Role of Serotonin in the Maintenance of Inflammatory State in Crohn's Disease

Abstract

Crohn's disease (CD) is a chronic intestinal inflammation considered to be a major entity of inflammatory bowel diseases (IBDs), affecting different segments of the whole gastrointestinal tract. Peripheral serotonin (5-HT), a bioactive amine predominantly produced by gut enterochromaffin cells (ECs), is crucial in gastrointestinal functions, including motility, sensitivity, secretion, and the inflammatory response. These actions are mediated by a large family of serotonin receptors and specialized serotonin transporter (SERT) located on a variety of cell types in the gut. Several studies indicate that intestinal 5-HT signaling is altered in patients with inflammatory bowel disease. Paraformaldehyde-fixed intestinal tissues, obtained from fifteen patients with Crohn's disease were analyzed by immunostaining for serotonin, Langerin/CD207, and alpha-Smooth Muscle Actin (α-SMA). As controls, unaffected (normal) intestinal specimens of seven individuals were investigated. This study aimed to show the expression of serotonin in dendritic cells (DCs) and myofibroblast which have been characterized with Langerin/CD207 and α-SMA, respectively; furthermore, for the first time, we have found the presence of serotonin in goblet cells. Our results show the correlation between different types of intestinal cells in the maintenance of the inflammatory state in CD linked to the recall of myofibroblasts.
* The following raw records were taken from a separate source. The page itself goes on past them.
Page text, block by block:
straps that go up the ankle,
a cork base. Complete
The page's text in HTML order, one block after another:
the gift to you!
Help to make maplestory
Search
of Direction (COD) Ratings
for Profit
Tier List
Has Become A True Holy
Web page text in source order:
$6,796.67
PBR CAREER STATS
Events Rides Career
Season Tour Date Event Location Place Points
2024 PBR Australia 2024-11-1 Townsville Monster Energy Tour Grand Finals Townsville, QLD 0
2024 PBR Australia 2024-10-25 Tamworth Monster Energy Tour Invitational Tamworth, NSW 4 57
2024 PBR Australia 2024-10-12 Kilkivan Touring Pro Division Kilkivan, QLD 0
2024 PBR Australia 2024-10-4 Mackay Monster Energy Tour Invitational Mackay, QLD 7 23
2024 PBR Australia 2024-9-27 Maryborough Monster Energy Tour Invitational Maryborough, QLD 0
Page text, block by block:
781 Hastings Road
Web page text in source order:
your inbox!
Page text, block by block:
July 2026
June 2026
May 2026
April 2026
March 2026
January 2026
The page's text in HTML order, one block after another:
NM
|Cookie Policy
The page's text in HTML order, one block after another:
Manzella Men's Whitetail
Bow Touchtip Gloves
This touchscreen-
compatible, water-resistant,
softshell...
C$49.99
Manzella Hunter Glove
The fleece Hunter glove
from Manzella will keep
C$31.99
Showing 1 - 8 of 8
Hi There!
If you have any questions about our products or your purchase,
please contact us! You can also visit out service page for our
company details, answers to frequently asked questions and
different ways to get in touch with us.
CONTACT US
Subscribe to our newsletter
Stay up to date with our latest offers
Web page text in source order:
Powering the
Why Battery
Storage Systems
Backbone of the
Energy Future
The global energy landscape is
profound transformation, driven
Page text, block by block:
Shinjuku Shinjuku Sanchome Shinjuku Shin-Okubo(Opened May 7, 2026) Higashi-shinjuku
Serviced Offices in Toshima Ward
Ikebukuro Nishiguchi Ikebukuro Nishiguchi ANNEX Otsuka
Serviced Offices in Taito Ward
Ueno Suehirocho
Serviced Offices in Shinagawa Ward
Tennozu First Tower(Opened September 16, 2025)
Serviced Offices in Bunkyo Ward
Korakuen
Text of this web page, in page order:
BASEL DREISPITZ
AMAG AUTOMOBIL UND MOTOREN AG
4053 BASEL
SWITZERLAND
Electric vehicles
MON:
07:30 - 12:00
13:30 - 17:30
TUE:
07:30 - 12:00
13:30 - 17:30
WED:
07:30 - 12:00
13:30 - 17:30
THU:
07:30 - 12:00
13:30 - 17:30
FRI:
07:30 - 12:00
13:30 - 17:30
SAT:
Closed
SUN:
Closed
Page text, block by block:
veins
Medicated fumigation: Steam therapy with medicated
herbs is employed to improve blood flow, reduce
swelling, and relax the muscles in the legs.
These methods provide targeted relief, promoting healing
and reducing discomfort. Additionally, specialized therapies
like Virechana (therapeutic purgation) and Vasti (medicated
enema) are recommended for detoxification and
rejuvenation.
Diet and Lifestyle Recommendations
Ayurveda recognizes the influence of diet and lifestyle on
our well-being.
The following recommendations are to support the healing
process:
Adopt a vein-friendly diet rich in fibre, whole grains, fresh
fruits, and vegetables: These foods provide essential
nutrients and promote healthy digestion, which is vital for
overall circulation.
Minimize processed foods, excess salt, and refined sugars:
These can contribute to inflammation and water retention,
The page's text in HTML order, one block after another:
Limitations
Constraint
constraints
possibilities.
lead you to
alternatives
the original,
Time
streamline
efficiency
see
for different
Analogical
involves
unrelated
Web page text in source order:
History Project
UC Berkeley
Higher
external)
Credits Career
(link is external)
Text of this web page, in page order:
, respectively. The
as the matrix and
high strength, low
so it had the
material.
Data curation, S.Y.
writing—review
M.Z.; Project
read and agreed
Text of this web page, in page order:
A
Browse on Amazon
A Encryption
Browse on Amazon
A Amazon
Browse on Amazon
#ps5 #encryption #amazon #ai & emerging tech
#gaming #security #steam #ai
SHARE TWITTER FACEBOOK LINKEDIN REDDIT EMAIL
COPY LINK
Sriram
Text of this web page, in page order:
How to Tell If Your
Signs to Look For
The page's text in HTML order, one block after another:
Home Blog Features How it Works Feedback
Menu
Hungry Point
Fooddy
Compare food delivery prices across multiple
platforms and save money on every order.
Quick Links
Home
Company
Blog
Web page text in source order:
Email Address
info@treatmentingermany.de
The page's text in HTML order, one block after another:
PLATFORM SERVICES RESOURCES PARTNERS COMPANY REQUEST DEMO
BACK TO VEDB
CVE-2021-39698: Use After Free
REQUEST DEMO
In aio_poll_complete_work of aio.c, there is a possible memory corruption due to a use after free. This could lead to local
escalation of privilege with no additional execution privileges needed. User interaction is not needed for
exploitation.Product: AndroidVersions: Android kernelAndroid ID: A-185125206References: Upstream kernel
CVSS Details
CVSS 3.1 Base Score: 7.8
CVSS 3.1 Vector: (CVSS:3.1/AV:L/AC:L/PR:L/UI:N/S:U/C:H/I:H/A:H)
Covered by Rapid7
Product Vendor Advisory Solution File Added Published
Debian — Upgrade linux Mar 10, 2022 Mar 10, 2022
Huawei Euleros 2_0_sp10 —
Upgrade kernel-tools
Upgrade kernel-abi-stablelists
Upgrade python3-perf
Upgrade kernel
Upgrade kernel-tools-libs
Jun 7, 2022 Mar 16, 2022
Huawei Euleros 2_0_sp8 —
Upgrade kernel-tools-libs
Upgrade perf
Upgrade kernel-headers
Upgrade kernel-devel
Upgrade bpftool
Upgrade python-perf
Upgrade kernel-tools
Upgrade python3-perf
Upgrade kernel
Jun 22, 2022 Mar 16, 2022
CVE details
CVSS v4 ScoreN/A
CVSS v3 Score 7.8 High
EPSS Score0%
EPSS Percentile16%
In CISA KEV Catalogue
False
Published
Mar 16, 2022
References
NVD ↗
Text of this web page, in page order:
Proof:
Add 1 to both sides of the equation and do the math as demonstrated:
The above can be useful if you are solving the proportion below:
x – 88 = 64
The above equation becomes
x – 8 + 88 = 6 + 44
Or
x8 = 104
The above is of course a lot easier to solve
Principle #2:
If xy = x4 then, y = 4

Keywords: Crohn’s disease; dendritic cells; goblet cells; myofibroblast; serotonin.

Figure 1

H/E and AB/PAS staining. 40×, scale bar: 40 μm. In the control samples, the intestinal epithelium appeared regular with columnar cells along the villi covering the luminal surface, consisting mainly of enterocytes, and goblet cells with rounded calyxes. The altered epithelial architecture was observed in the CD sections. Rarefied enterocytes were present among goblet cells with an elongated calyx. Infiltration of inflammatory cells, collagen deposition, and accumulation of mesenchymal cells were observed in the lamina propria of CD samples. The control samples stained with AB/PAS showed purple goblet cells, while in the CD samples, the goblet cells were highlighted in blue, with an evident layer of acidophilic mucus.

Figure 2

Human intestine. 5-HT and α-SMA, 20×, scale bar 20 nm. In healthy intestine sections, red fluorescence evidenced serotonergic enteroendocrine cells (arrows) and the goblet cell cytoplasm (*). The positivity to α-SMA was observed in stromal cells (fibroblasts and mesenchymal cells) (large arrows). In CD samples, enterochromaffin cells (ECs), positive to 5-HT, were evident in the epithelium (arrows). Lamina propria cells with a high positivity to 5-HT were detectable (big arrows). The goblet cell cytoplasm was 5-HT negative (*). α-SMA positive cells in the lamina propria below the epithelium (large arrows). Blood vessels (arrowhead). The micrographs are also equipped with transmitted light (TL) to visualize the organ morphology.

Figure 3

Human intestine, 5-HT/α-SMA colocalization, 20×, scale bar 20 nm. Merge photomicrographs indicate the double localization of two antibodies in myofibroblasts, in which it is evident that the overlap (yellow fluorescence) concerns the CD samples rather than in the healthy intestine. In the control section 5-HT highlighted the goblet cells cytoplasm (*). A cluster of subepithelial myofibroblasts in the lamina propria colocalized with 5-HT and α-SMA (large arrows), blood vessels (arrowheads). The graph represents the “display profile” function of the laser scanning microscope to show the intensity profile of detected antibodies.

Figure 4

Human intestine. 5-HT and Langerin/CD207, 20×, scale bar 20 nm. In healthy intestine sections, ECs that were serotonin positive between epithelial cells (arrow) were highlighted with red fluorescence. 5-HT positivity was observed in the goblet cell cytoplasm (*). DCs that were Langerin positive (green fluorescence) were shown in the thickness of the epithelium and the lamina propria (double arrow). In CD samples, 5-HT positivity in goblet cells disappeared and it was more evident in stromal cells (arrows). DCs in the epithelium and lamina propria (double arrows) were marked with Langerin in green fluorescence. The micrographs are also equipped with transmitted light (TL) to visualize the organ morphology.

Figure 5

Human intestine. 5-HT/Langerin DC/207 colocalization, 20×, scale bar 20 nm. The merged photomicrograph indicates the double localization of two antibodies in DCs. In the healthy intestine, 5-HT and Langerin showed overlap, which was more evident in CD samples. Stromal cells are highlighted with arrows. The graph represents the “display profile” function of the laser scanning microscope to show the intensity profile of detected antibodies.